#### Exercise data
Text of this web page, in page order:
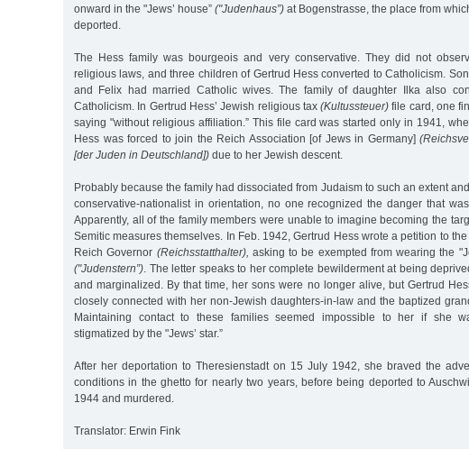
onward in the "Jews’ house” ("Judenhaus”) at Bogenstrasse, the place from
deported.
The Hess family was bourgeois and very conservative. They did not
religious laws, and three children of Gertrud Hess converted to Catholicism.
and Felix had married Catholic wives. The family of daughter Ilka also
Catholicism. In Gertrud Hess’ Jewish religious tax(Kultussteuer) file card, one
saying "without religious affiliation.” This file card was started only in 1941,
Hess was forced to join the Reich Association [of Jews in Germany]
[der Juden in Deutschland]) due to her Jewish descent.
Probably because the family had dissociated from Judaism to such an extent
conservative-nationalist in orientation, no one recognized the danger that was
Apparently, all of the family members were unable to imagine becoming the
Semitic measures themselves. In Feb. 1942, Gertrud Hess wrote a petition to
Reich Governor (Reichsstatthalter), asking to be exempted from wearing the
("Judenstern”) . The letter speaks to her complete bewilderment at being
and marginalized. By that time, her sons were no longer alive, but Gertrud
closely connected with her non-Jewish daughters-in-law and the baptized
Maintaining contact to these families seemed impossible to her if she
stigmatized by the "Jews’ star.”
After her deportation to Theresienstadt on 15 July 1942, she braved the
conditions in the ghetto for nearly two years, before being deported to
1944 and murdered.
Translator: Erwin Fink
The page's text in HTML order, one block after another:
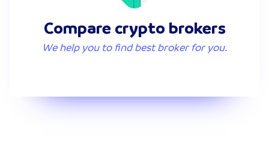
Compare crypto brokers
We help you to find best broker for you.
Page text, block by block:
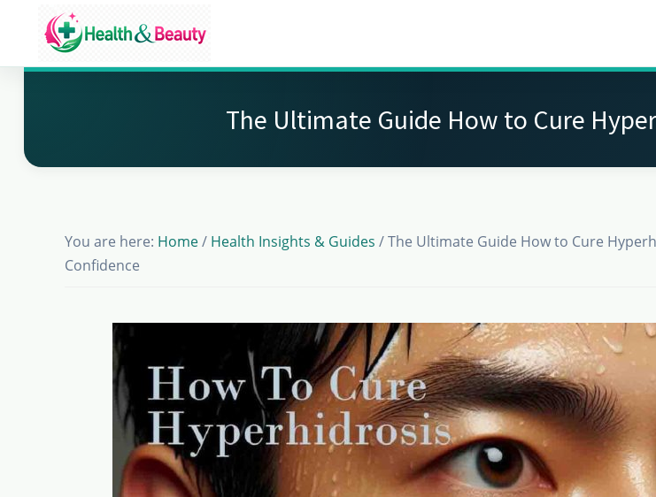
main
primary
footerMarket
Get
Health
Insights
The Ultimate Guide How to Cure
You are here: Home / Health Insights & Guides /The Ultimate Guide How to Cure
Confidence
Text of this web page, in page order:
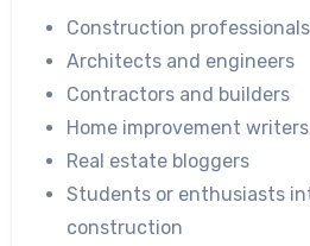
Construction professionals
Architects and engineers
Contractors and builders
Home improvement writers
Real estate bloggers
Students or enthusiasts
construction
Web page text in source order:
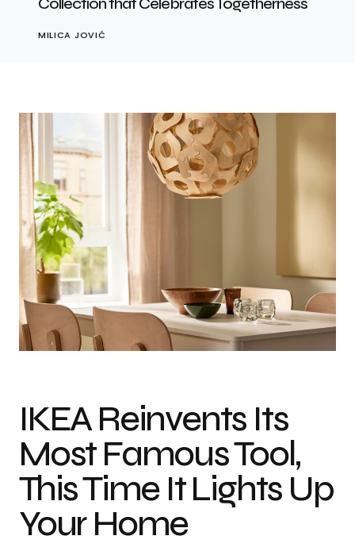
MILICA JOVIĆ
IKEA Reinvents Its
Most Famous Tool,
This Time It Lights Up
Your Home
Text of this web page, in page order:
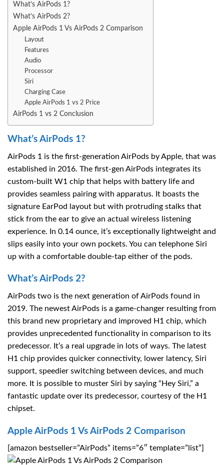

#### Exercise objective
Every line that contains the string "Ultimate" should be returned from the data.

#### Exercise answer
The Ultimate Guide How to Cure
You are here: Home / Health Insights & Guides /The Ultimate Guide How to Cure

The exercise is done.